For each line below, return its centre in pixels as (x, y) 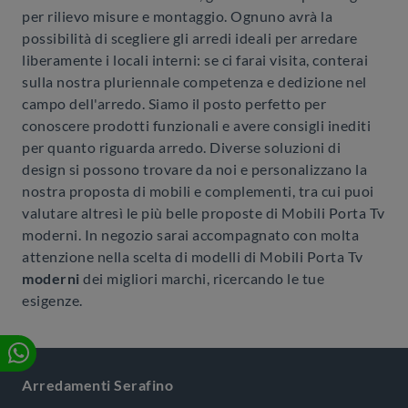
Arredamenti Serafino (97, 385)
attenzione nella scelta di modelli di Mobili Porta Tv (193, 256)
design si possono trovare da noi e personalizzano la (194, 169)
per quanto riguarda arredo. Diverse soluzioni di (181, 147)
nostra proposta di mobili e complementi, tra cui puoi (198, 191)
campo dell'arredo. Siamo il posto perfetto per (174, 103)
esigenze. (52, 300)
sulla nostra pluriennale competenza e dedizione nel (194, 82)
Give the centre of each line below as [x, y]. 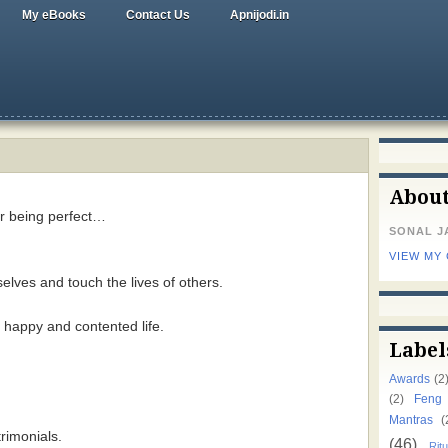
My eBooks [54, 15]
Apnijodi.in [259, 15]
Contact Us [158, 15]
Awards [409, 378]
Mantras [411, 419]
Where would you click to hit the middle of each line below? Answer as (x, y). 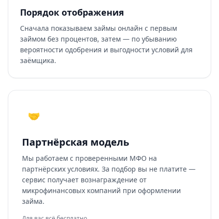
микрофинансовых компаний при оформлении (101, 190)
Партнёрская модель (76, 142)
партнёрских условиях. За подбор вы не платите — (109, 169)
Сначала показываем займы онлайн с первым (99, 28)
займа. (33, 201)
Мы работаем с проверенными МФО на (89, 158)
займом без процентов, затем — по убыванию (99, 39)
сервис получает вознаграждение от (84, 180)
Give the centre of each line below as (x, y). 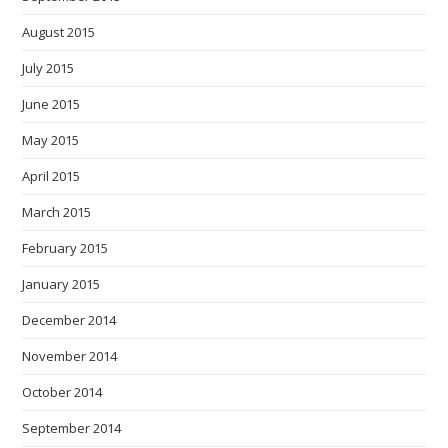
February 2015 (65, 248)
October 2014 (62, 392)
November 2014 (70, 356)
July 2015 (48, 68)
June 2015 (51, 104)
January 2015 (61, 284)
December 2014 (69, 320)
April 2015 (51, 176)
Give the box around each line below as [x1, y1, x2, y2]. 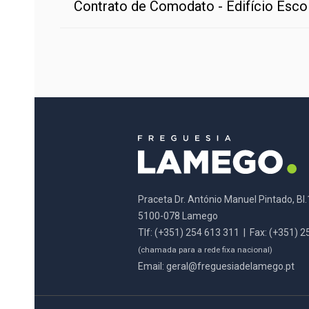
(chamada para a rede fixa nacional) [138, 244, 272, 255]
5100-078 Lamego [138, 210, 218, 221]
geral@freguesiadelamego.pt [166, 260, 295, 272]
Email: [138, 260, 166, 272]
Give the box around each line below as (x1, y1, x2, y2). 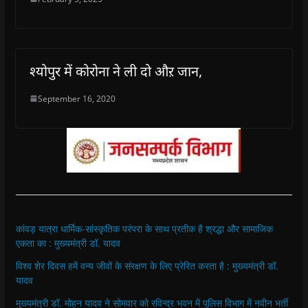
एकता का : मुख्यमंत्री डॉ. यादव (15, 236, 120, 250)
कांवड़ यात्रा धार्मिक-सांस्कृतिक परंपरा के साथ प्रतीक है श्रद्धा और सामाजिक (15, 221, 273, 235)
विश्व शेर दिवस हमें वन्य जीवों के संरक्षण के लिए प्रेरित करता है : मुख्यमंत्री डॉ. (15, 258, 278, 272)
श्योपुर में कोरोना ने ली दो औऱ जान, (29, 61, 202, 80)
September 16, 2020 (37, 92, 115, 104)
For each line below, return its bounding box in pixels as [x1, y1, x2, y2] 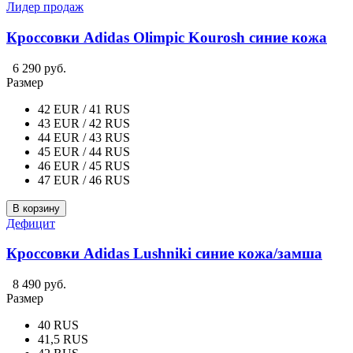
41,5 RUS [38, 333, 88, 347]
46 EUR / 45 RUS [38, 158, 130, 173]
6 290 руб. [13, 61, 66, 75]
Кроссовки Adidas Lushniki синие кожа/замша [6, 245, 322, 262]
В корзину [13, 202, 60, 214]
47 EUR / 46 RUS [38, 173, 130, 187]
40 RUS [38, 318, 79, 333]
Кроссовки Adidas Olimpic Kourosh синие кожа [6, 28, 327, 46]
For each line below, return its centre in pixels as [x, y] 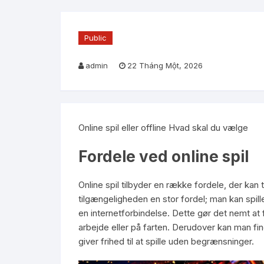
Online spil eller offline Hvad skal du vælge [163, 128]
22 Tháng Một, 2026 [165, 65]
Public [95, 38]
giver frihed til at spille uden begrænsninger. [166, 241]
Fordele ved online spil [164, 156]
· · ·
**What to do**
Exactly reproduce the run of lines from the start of the listing through the line with "займа. (33, 201)", inclusive; pictures are not copied.

**Completed task**
For each line below, return its centre in pixels as (x, y) 
Arredamenti Serafino (97, 385)
attenzione nella scelta di modelli di Mobili Porta Tv (193, 256)
design si possono trovare da noi e personalizzano la (194, 169)
per quanto riguarda arredo. Diverse soluzioni di (181, 147)
nostra proposta di mobili e complementi, tra cui puoi (198, 191)
campo dell'arredo. Siamo il posto perfetto per (174, 103)
esigenze. (52, 300)
sulla nostra pluriennale competenza e dedizione nel (194, 82)
Give the centre of each line below as [x, y]. 
My eBooks [54, 15]
Apnijodi.in [259, 15]
Contact Us [158, 15]
Awards [409, 378]
Mantras [411, 419]
Where would you click to hit the middle of each line below? Answer as (x, y). 
микрофинансовых компаний при оформлении (101, 190)
Партнёрская модель (76, 142)
партнёрских условиях. За подбор вы не платите — (109, 169)
Сначала показываем займы онлайн с первым (99, 28)
займа. (33, 201)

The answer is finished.